Source records:
####################

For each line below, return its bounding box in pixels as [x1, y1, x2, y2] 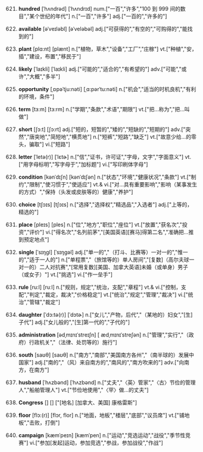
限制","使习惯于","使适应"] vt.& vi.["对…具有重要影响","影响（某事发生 [29, 181, 198, 188]
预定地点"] [23, 236, 49, 243]
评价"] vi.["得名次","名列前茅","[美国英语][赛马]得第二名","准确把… [29, 229, 189, 235]
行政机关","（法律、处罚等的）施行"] [29, 339, 118, 345]
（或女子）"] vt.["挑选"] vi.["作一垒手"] [18, 271, 113, 278]
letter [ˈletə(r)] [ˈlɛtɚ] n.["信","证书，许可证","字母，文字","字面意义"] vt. [18, 154, 192, 160]
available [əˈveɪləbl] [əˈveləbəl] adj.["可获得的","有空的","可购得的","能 [18, 26, 188, 32]
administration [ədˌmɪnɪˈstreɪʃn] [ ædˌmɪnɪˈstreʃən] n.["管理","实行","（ [18, 331, 189, 338]
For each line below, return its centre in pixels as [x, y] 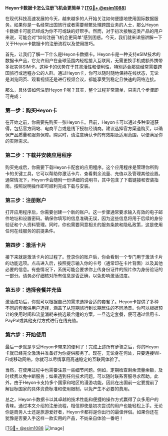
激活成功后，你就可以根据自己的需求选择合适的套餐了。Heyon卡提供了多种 [82, 302]
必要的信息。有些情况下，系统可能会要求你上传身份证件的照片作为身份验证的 [84, 270]
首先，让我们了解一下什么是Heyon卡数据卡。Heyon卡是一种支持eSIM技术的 [83, 54]
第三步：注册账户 [26, 200]
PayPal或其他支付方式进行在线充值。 [43, 321]
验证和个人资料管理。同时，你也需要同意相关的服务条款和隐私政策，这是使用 [84, 225]
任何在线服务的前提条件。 [31, 231]
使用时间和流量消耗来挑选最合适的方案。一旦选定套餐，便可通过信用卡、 [88, 314]
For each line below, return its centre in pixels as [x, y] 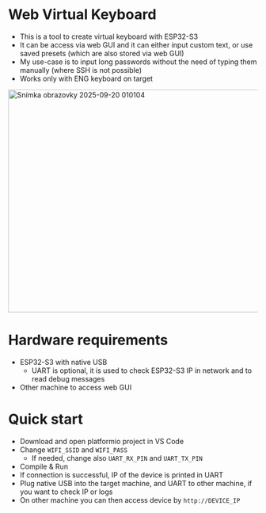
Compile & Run [44, 466]
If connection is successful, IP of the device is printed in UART [122, 475]
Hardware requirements [88, 340]
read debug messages [68, 378]
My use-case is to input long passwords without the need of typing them [138, 62]
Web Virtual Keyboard [82, 15]
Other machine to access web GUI [76, 387]
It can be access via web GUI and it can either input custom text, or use [136, 44]
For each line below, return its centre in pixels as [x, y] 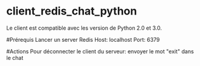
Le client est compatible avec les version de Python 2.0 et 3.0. [84, 28]
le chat [15, 58]
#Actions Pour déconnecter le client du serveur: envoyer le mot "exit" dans [100, 51]
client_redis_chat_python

####################

Of all the entries above, repeat only the lines from the line that has "激活成功后，你就可以根据自己的需求选择合适的套餐了。Heyon卡提供了多种 [82, 302]" to the line that has "使用时间和流量消耗来挑选最合适的方案。一旦选定套餐，便可通过信用卡、 [88, 314]", both lines included, exactly.

激活成功后，你就可以根据自己的需求选择合适的套餐了。Heyon卡提供了多种 [82, 302]
必要的信息。有些情况下，系统可能会要求你上传身份证件的照片作为身份验证的 [84, 270]
首先，让我们了解一下什么是Heyon卡数据卡。Heyon卡是一种支持eSIM技术的 [83, 54]
第三步：注册账户 [26, 200]
PayPal或其他支付方式进行在线充值。 [43, 321]
验证和个人资料管理。同时，你也需要同意相关的服务条款和隐私政策，这是使用 [84, 225]
任何在线服务的前提条件。 [31, 231]
使用时间和流量消耗来挑选最合适的方案。一旦选定套餐，便可通过信用卡、 [88, 314]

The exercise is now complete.